Q: How important would you say it is to pray together as husband and wife and with your children? 

A: The truth is, we would see a lot less divorce if more couples prayed together.  

Duane and I enjoy praying together, and we make time regularly. We didn’t always pray together like we do now because of our schedules. Traveling, the kids, and busyness took much more time, but the amount of time spent is not as important as actually doing it. Don’t let what you can’t do (spend an hour together in prayer) keep you from doing what you can do (spend 15 minutes together in prayer to start the day).  

Praying with your children teaches them the importance of prayer. When you teach/lead your children in little prayers for their friends and little prayers for family members, you are developing their prayer life. Those short little prayers will become more confident and courageous as they grow and mature in their faith.   

Q: How do you make your marriage a priority over careers and children?
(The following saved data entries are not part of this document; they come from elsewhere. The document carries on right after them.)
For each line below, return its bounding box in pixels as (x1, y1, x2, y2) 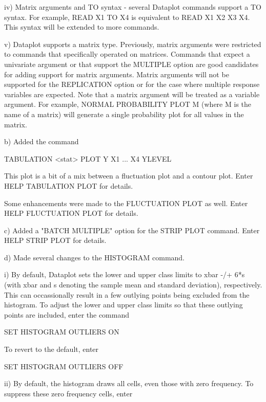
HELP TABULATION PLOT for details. (4, 180, 133, 191)
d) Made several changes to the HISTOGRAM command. (4, 252, 185, 262)
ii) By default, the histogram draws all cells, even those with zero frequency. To (4, 378, 254, 389)
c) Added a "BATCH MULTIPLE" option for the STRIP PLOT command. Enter (4, 225, 260, 235)
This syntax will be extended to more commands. (4, 21, 159, 32)
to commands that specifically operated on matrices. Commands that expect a (4, 49, 250, 59)
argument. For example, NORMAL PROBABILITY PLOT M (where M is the (4, 99, 252, 109)
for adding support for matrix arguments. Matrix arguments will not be (4, 69, 229, 79)
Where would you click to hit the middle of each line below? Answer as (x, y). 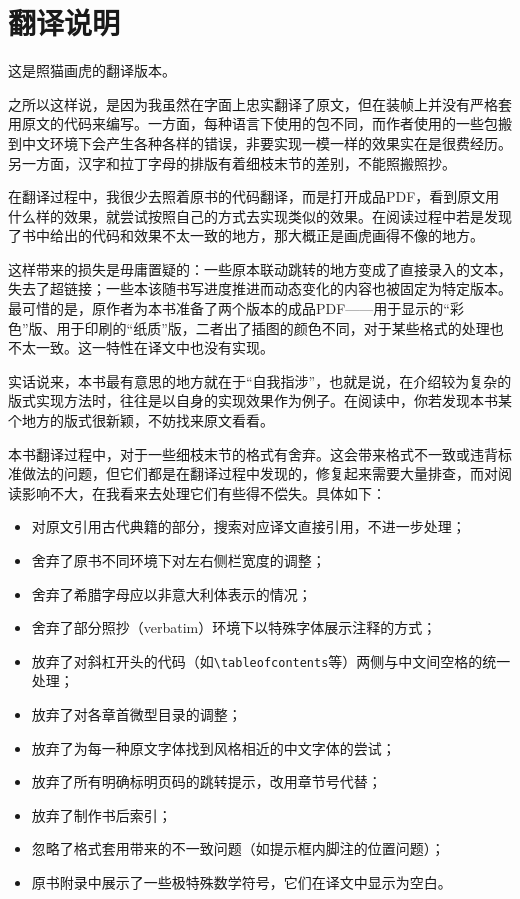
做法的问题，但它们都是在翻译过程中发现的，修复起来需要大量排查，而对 (259, 473)
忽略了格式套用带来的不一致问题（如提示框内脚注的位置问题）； (238, 848)
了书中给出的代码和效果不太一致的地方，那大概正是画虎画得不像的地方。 (246, 235)
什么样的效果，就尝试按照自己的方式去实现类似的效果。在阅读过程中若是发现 (260, 215)
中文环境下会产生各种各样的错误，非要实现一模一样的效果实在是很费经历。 (266, 142)
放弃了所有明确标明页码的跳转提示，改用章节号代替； (206, 781)
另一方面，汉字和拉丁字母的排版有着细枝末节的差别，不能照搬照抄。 (232, 162)
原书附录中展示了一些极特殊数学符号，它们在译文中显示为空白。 (241, 882)
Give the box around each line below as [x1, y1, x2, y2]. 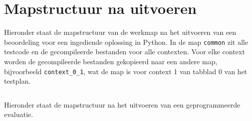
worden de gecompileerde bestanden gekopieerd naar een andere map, [4, 56, 217, 66]
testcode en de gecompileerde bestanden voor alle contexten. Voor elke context [4, 46, 245, 57]
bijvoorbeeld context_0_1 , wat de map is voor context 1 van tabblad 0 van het [4, 66, 247, 76]
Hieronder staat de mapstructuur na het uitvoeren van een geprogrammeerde [4, 99, 240, 110]
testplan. [4, 76, 31, 86]
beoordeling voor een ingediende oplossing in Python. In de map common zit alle [4, 36, 248, 47]
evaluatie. [4, 109, 33, 120]
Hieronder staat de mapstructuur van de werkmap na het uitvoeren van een [4, 27, 236, 37]

A: Making your marriage a priority does not mean neglecting everything else. As a matter of fact, when your marriage is a priority, everything else benefits. Your children benefit from the example of a healthy marriage. Careers benefit from the mental, physical and spiritual well-being that accompanies a strong marriage.

Practically, it takes work. When our children were young, Duane traveled a lot and I got frustrated. Often I felt like I was alone. It wasn’t true, but I felt like it. These were feelings of bitterness that I had to deal with on my side of the marriage. I started seeking the Lord and He helped me change my perspective. I was allowing the enemy to steal time from me, while I was thinking I had no time to be with my husband. It was during this season that the Lord shared a phrase with me that I still operate in today. Maximizing Moments.

I needed to maximize moments with the Lord, but it looked different than I thought it would. I thought I would need to get up at 5 am to pray, but then a kid would get up. So I tried at 4 am, but a kid would get up. By 3 am I was done, and the Lord said, “Look, I’m with you all the time anyway, why can’t you be with me?” It was a game changer. Driving the kids to school, fixing dinner, and vacuuming became times I spent with the Lord. Doing the laundry was my favorite time because you know, nobody wants to be around when laundry is being done. So laundry wasn’t a chore, but a special time I spent with the Lord, hearing Him for my marriage and my family. 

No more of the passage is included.